Теперь моей первейшей обязанностью по утрам стало размешивание и раздача масла для загара, которое гарантировало прочный бронзовый цвет кожи. Оно представляло собой смесь чистейшего оливкового масла и йода с небольшой добавкой уксуса из красного вина. Смесь разливалась по бутылкам, затыкалась пробкой и вручалась тем, кто собирался совершить еще один подвиг Геракла и приобрести ровный загар. В то лето все пахли, как салат! Прихватив с собой книги, бутылочки с маслом для загара, косметические сумочки, соломенные шляпы, пляжные халаты, мы начинали спуск к каменистому пляжу, на котором пестрели полосатые кабинки для переодевания, будто оставшиеся после съемок фильма «Нападение легкой бригады». Мы тоже ставили свои раздвижные палатки, напоминавшие домики в фильме «Три поросенка». Однажды я, кажется, насчитала сто пятьдесят ступенек от входа в отель до начала плавной, в милю длиной эспланады, ведущей к каменистому пляжу и полному изнеможению.

Приходилось спускаться по нескончаемой лестнице, пока солнце не накаляло ступеньки до температуры, при которой уже можно жарить яичницу. И, не дай Бог, забыть что-нибудь дома! На возвращение домой и обратный путь ушел бы час, если бы вас не хватил солнечный удар! Владельцы отеля прекрасно понимали, что никто не поднимется в их роскошный ресторан к ланчу, и, желая компенсировать гостям долгий спуск и подъем, построили не менее роскошный ресторан, откуда открывался вид на ярко-синюю бухту и такой же синевы море, и назвали его «Шатер райской птицы Рух».

У Ремарка был свой собственный стол, и за ним располагалась обретенная им семья, наслаждаясь шампанским и винами, в выборе которых Ремарк проявлял безукоризненный вкус. А мой отец, утративший главенствующее положение за столом, вымещал свое недовольство на тех, кто еще оставался под его «юрисдикцией» — Тами, Тедди и дочери.

Когда мне «стукнуло тринадцать», я пришла к удивительному заключению: все эти годы я опасалась отравиться несвежим лимонадом, а могла бы жить спокойно, если бы у меня хватило здравого смысла заказывать минеральную воду! Я удивлялась сама себе. И почему я, глупая, не додумалась до этого раньше? Сразу поумнев, я решила сменить напитки и как-то за ланчем попросила разрешения отца пить «Vittel», а не лимонад.

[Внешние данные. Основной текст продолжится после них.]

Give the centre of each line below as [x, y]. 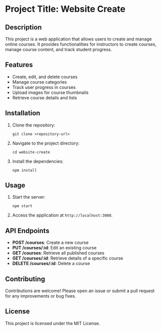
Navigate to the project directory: [46, 143]
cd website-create [31, 152]
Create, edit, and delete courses [45, 77]
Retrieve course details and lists [45, 97]
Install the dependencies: [38, 161]
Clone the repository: [34, 125]
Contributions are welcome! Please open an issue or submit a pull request [80, 291]
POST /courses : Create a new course [50, 242]
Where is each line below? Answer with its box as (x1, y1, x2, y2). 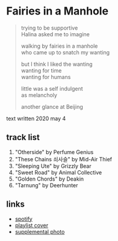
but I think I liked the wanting (20, 60, 93, 68)
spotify (14, 215, 33, 222)
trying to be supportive (20, 24, 78, 31)
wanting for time (20, 66, 62, 74)
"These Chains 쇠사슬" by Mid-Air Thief (14, 155, 113, 162)
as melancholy (20, 91, 57, 98)
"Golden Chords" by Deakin (14, 175, 84, 182)
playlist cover (14, 222, 49, 229)
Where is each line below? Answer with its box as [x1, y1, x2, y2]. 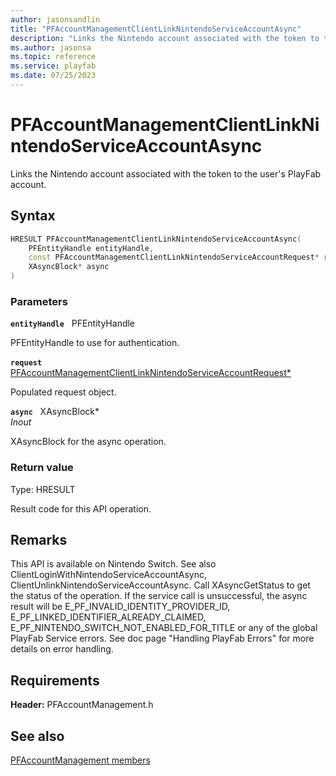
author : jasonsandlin [10, 14, 101, 25]
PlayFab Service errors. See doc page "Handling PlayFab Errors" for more [10, 632, 315, 645]
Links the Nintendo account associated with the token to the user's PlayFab [10, 167, 322, 180]
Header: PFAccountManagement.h [10, 699, 154, 711]
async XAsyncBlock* [10, 406, 100, 418]
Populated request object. [10, 386, 117, 398]
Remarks [10, 531, 68, 548]
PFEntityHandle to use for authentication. [10, 337, 180, 349]
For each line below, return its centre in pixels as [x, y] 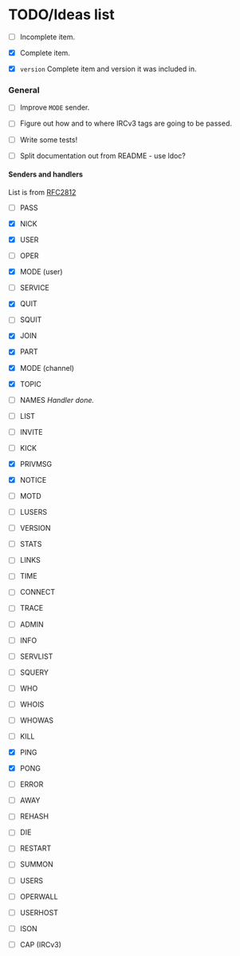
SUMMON [36, 864]
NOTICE [33, 480]
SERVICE [35, 288]
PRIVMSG [36, 464]
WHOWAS [37, 720]
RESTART [35, 848]
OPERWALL [39, 896]
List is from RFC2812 [42, 192]
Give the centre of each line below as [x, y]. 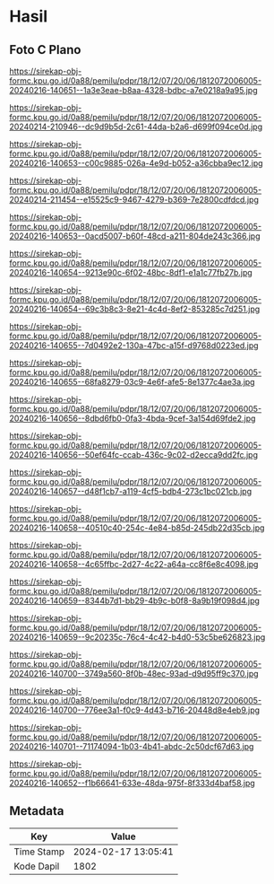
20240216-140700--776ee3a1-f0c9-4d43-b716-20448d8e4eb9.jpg [135, 710]
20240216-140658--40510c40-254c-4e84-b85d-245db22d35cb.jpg [137, 528]
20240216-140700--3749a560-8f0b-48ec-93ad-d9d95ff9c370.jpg [134, 674]
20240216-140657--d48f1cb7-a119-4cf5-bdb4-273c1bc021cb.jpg [131, 491]
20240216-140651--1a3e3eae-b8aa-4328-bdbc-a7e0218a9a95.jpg [133, 90]
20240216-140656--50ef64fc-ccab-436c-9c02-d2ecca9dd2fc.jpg [133, 455]
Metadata [37, 811]
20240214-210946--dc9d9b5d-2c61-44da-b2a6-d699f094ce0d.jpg [136, 127]
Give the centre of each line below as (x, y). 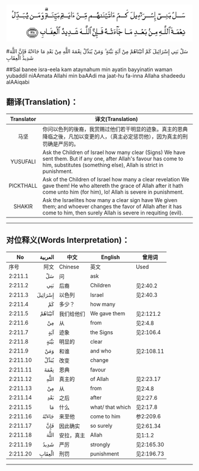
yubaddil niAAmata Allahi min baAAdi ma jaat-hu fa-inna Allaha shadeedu (96, 76)
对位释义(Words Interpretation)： (68, 240)
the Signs (102, 332)
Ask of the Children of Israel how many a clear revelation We (116, 180)
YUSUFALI (23, 162)
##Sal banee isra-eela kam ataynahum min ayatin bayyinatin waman (89, 69)
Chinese (69, 267)
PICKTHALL (23, 186)
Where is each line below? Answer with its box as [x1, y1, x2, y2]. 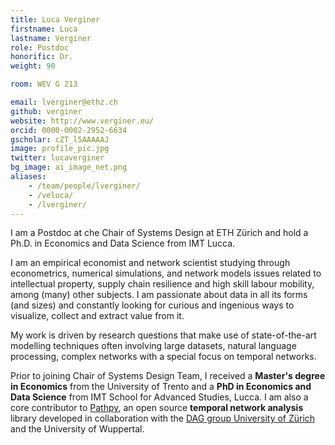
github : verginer [10, 106, 83, 116]
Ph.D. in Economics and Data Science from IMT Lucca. [10, 237, 236, 250]
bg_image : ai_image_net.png [10, 162, 128, 173]
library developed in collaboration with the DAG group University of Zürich [10, 412, 316, 425]
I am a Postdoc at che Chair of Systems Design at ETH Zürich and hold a [10, 227, 309, 239]
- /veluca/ [28, 190, 74, 200]
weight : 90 [10, 61, 56, 71]
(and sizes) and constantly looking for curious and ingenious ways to [10, 299, 295, 311]
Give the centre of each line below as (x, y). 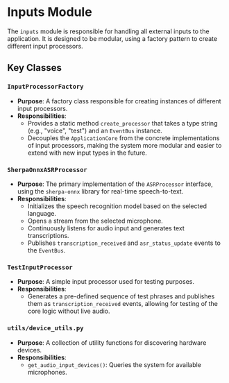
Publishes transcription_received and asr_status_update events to (124, 243)
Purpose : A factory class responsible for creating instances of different (119, 101)
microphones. (47, 372)
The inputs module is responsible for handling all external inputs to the (108, 31)
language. (42, 213)
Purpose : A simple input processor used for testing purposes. (105, 282)
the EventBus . (46, 250)
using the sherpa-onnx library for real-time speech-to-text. (100, 191)
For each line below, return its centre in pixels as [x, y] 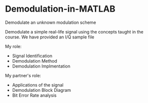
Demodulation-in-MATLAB [60, 9]
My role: [13, 46]
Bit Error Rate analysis [34, 95]
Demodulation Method [35, 61]
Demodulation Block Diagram [42, 90]
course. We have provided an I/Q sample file [50, 37]
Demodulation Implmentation [41, 66]
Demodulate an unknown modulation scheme [51, 22]
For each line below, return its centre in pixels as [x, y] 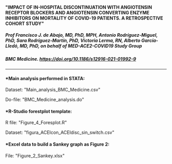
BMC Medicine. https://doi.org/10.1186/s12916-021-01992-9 [71, 59]
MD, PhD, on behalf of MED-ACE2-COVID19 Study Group [81, 46]
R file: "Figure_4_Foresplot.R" [36, 123]
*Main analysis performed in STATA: [45, 78]
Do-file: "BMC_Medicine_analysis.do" [45, 100]
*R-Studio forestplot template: [39, 111]
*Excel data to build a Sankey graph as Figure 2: [58, 144]
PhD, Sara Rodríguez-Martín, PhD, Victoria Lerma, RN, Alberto [73, 40]
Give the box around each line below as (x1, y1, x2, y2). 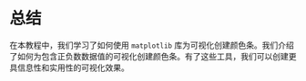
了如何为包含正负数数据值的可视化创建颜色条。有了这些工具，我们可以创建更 (9, 50, 297, 61)
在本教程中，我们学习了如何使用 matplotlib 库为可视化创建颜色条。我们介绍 (9, 40, 294, 50)
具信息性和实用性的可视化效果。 (9, 62, 129, 73)
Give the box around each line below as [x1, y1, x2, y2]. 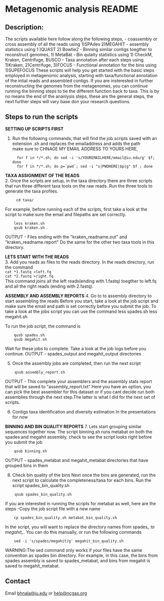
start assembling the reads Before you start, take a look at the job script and [5, 298, 159, 304]
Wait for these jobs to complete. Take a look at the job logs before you [5, 345, 147, 352]
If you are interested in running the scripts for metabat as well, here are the [5, 500, 156, 506]
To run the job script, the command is [5, 323, 81, 329]
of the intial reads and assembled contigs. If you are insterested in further [5, 78, 153, 83]
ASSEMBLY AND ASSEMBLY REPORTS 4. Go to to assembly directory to [5, 293, 152, 299]
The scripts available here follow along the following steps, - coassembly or [5, 36, 158, 42]
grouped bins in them [5, 463, 48, 468]
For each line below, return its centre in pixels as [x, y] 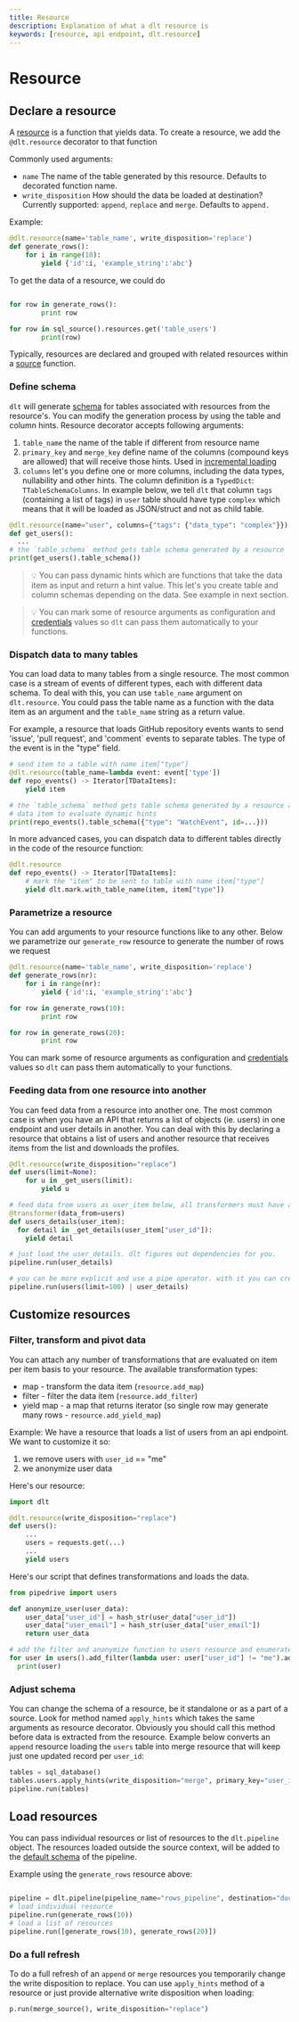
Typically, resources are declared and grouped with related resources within [149, 354]
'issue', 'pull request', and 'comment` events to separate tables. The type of [148, 739]
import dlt [29, 1502]
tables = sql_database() [55, 1772]
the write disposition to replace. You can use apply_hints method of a [137, 1984]
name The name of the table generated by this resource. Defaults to [144, 177]
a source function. [43, 364]
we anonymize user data [67, 1468]
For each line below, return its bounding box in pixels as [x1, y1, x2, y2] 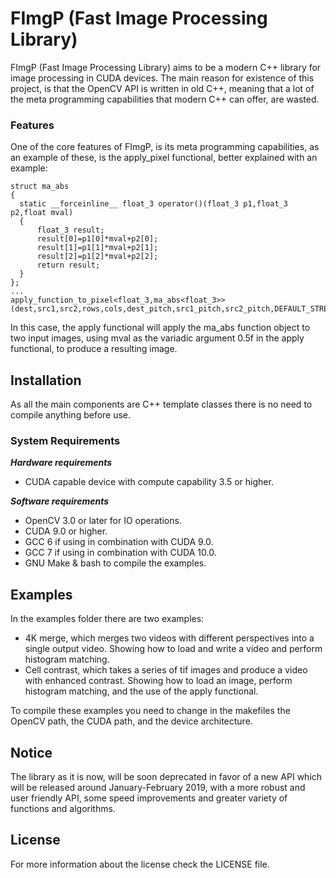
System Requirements [10, 433, 121, 447]
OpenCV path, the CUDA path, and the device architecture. [10, 715, 253, 727]
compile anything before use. [10, 409, 132, 421]
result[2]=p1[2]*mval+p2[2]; [36, 252, 159, 262]
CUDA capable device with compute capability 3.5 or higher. [24, 476, 274, 488]
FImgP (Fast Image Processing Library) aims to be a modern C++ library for [10, 61, 322, 73]
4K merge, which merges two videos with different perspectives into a [24, 632, 315, 644]
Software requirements [10, 495, 110, 507]
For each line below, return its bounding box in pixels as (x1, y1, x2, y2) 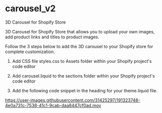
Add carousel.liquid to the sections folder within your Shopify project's (12, 73, 155, 79)
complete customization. (5, 49, 55, 55)
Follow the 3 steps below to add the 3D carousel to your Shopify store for (5, 43, 154, 49)
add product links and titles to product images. (5, 34, 100, 40)
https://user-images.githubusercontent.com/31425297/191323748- (5, 97, 140, 103)
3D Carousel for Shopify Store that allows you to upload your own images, (5, 28, 155, 34)
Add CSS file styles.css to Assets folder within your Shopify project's (12, 58, 152, 64)
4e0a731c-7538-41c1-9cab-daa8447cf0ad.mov (5, 102, 102, 108)
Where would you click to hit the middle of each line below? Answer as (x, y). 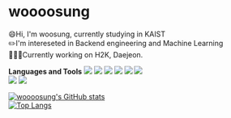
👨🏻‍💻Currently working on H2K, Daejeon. (76, 54)
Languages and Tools (45, 71)
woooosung (49, 12)
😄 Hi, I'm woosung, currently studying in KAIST (87, 34)
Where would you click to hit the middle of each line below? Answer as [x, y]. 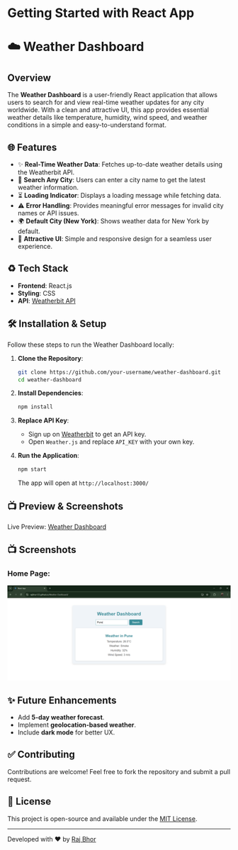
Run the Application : [48, 456]
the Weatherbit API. [46, 172]
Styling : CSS [36, 293]
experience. [35, 246]
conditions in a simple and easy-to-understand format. [87, 125]
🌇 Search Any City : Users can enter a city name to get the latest [112, 180]
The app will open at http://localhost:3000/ [83, 483]
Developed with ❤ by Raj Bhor [52, 839]
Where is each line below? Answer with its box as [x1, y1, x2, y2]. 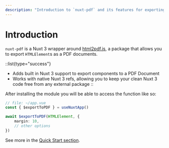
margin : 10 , [14, 119, 39, 124]
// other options [14, 123, 51, 128]
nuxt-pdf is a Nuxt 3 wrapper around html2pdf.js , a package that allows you [5, 46, 162, 52]
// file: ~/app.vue [5, 100, 46, 105]
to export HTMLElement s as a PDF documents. [5, 51, 98, 57]
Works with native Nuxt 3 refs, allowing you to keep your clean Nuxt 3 [12, 76, 157, 82]
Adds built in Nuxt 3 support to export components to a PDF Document [12, 70, 160, 76]
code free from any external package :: [12, 81, 94, 87]
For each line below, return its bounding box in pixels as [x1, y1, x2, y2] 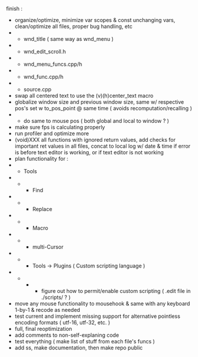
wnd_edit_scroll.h [23, 48, 66, 55]
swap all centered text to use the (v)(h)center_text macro [14, 92, 154, 99]
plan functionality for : [14, 155, 69, 162]
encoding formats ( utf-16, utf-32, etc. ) [14, 319, 111, 326]
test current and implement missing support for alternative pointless [14, 313, 180, 320]
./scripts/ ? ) [41, 294, 71, 301]
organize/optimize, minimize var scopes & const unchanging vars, [14, 17, 176, 23]
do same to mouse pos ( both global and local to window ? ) [23, 117, 170, 124]
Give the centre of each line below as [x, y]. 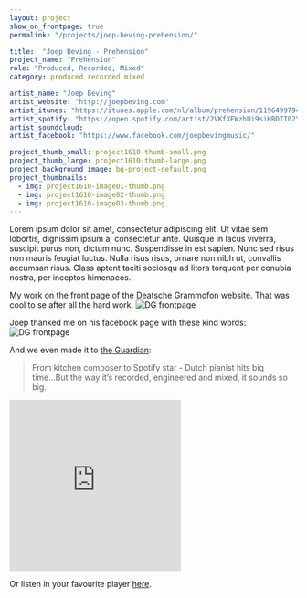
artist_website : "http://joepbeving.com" [90, 101]
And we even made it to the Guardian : [80, 350]
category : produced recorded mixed [77, 77]
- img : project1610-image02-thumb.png [92, 194]
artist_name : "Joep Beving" [63, 93]
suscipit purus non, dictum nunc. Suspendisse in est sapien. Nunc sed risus [152, 248]
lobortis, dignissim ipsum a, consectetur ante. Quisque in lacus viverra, [143, 239]
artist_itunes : [38, 110]
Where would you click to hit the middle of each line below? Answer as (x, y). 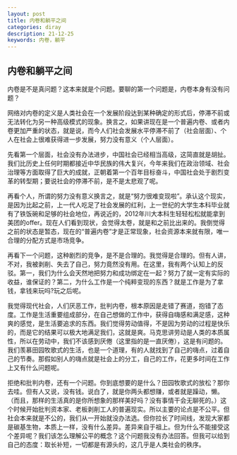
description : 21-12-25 (41, 34)
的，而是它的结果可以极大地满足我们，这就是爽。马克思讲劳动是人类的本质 (115, 332)
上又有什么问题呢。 (35, 367)
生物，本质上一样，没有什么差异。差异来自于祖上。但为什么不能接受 (124, 427)
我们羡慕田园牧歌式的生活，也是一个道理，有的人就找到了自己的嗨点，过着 (115, 350)
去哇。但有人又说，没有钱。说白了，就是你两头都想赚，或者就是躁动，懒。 (115, 391)
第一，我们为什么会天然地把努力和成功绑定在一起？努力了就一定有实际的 (124, 272)
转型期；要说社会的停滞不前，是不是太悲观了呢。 (91, 180)
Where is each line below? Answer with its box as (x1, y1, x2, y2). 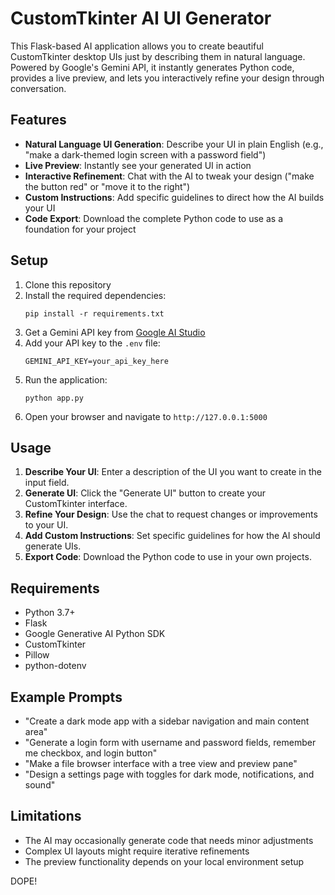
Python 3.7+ (24, 607, 76, 619)
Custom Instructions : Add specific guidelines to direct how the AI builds (24, 191, 325, 203)
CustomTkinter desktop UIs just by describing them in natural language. (10, 50, 306, 62)
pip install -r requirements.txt (24, 308, 165, 319)
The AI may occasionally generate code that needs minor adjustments (24, 834, 314, 846)
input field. (24, 477, 70, 489)
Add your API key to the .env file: (24, 337, 161, 349)
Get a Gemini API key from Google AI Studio (24, 326, 206, 338)
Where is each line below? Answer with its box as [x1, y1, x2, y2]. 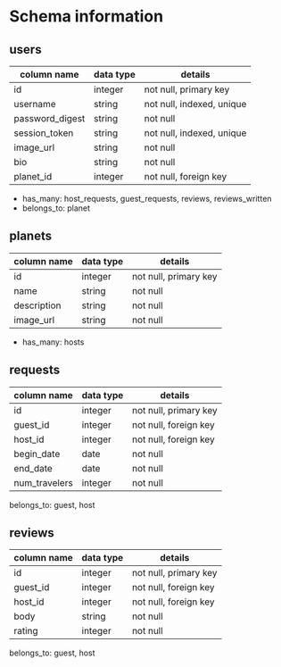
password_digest [13, 113, 86, 124]
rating [13, 625, 38, 638]
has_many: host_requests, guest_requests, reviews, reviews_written [21, 194, 272, 204]
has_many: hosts [21, 337, 85, 347]
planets [9, 229, 53, 244]
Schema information [9, 6, 163, 27]
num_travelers [13, 476, 73, 488]
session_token [13, 127, 74, 139]
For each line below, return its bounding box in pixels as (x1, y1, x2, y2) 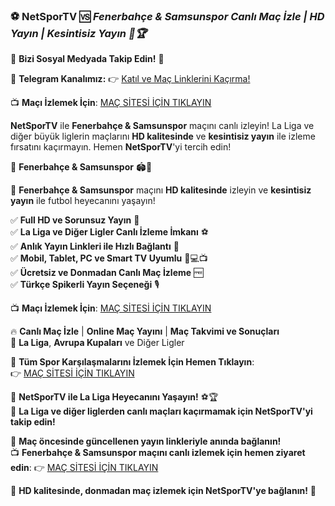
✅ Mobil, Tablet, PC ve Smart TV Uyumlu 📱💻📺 (10, 252, 208, 264)
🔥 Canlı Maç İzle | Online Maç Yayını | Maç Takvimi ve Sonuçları (10, 325, 280, 338)
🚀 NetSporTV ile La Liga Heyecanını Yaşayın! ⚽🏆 (10, 391, 219, 403)
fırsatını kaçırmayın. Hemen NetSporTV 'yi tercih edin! (10, 141, 232, 153)
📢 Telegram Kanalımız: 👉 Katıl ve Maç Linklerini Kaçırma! (10, 73, 251, 85)
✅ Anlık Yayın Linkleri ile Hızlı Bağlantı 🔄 (10, 240, 180, 253)
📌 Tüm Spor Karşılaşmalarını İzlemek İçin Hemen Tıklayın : (10, 356, 255, 368)
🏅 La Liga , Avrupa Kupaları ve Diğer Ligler (10, 337, 185, 349)
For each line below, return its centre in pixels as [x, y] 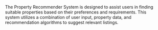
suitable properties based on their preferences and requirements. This [76, 12]
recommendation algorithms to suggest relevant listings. [62, 22]
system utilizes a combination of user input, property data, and [68, 17]
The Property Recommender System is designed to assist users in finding [79, 7]
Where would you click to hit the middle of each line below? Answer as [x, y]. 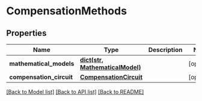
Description [165, 50]
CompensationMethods [67, 11]
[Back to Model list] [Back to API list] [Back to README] [75, 92]
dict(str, [92, 60]
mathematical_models [42, 64]
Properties [26, 33]
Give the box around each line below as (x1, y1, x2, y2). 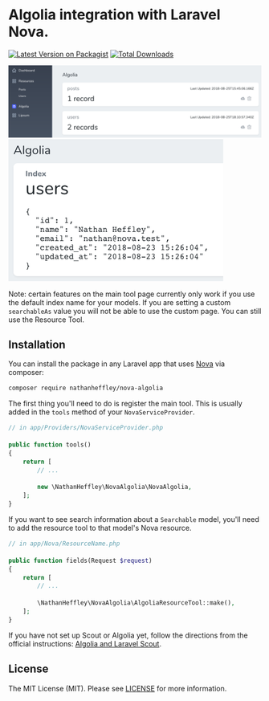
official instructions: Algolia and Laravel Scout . (8, 638, 162, 648)
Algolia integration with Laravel (8, 6, 221, 24)
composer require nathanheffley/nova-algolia (8, 384, 163, 393)
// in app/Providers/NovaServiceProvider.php (8, 424, 163, 432)
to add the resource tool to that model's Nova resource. (8, 524, 192, 533)
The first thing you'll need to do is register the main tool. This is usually (8, 399, 243, 409)
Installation (8, 338, 66, 352)
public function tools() (8, 441, 92, 449)
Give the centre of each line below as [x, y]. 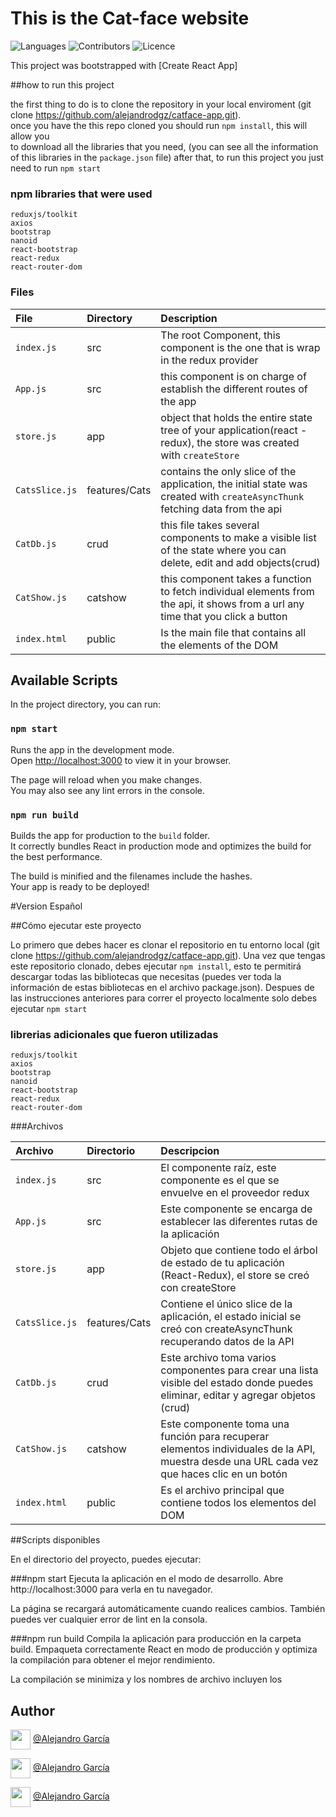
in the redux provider [209, 360]
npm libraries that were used [81, 194]
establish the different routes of [234, 389]
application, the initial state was [234, 484]
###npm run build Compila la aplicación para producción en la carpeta [156, 1639]
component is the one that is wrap [240, 347]
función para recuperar [215, 1437]
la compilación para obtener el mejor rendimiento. [113, 1660]

— Что? Такую дорогую воду ребенку? — возмутился отец. — Конечно, нет! Тебе подали свежий лимонад, Мария!

Таков был печальный исход моего подросткового бунта.

Я очень живо вспоминаю блеск этих ланчей. В мерцающем цветном свете — высокие хрустальные бокалы, дорогое серебро, огромные ледяные скульптуры, менявшиеся каждый день, — прыгающие дельфины, Нептун, поднимающийся из пенящегося моря, полулежащие русалки, величественные лебеди. А вокруг них — огненно-красные омары, розовые креветки, оранжевая лососина, пурпур морских ежей, темно-синие мидии, серебристые рыбы, бледно-желтые лангусты и жемчужно-серые устрицы. Ланч традиционно продолжался три часа, за ним следовала сиеста в номерах с опущенными жалюзи: надо было набраться энергии, необходимой для вечерних балов, всевозможных торжеств, интимных обедов на пятьдесят персон в окрестностях Канн, в летних особняках, расположенных по всему побережью. Иногда с благотворительной целью посещали соседнюю деревушку Хуан-ле-Пинс, где поселились художники.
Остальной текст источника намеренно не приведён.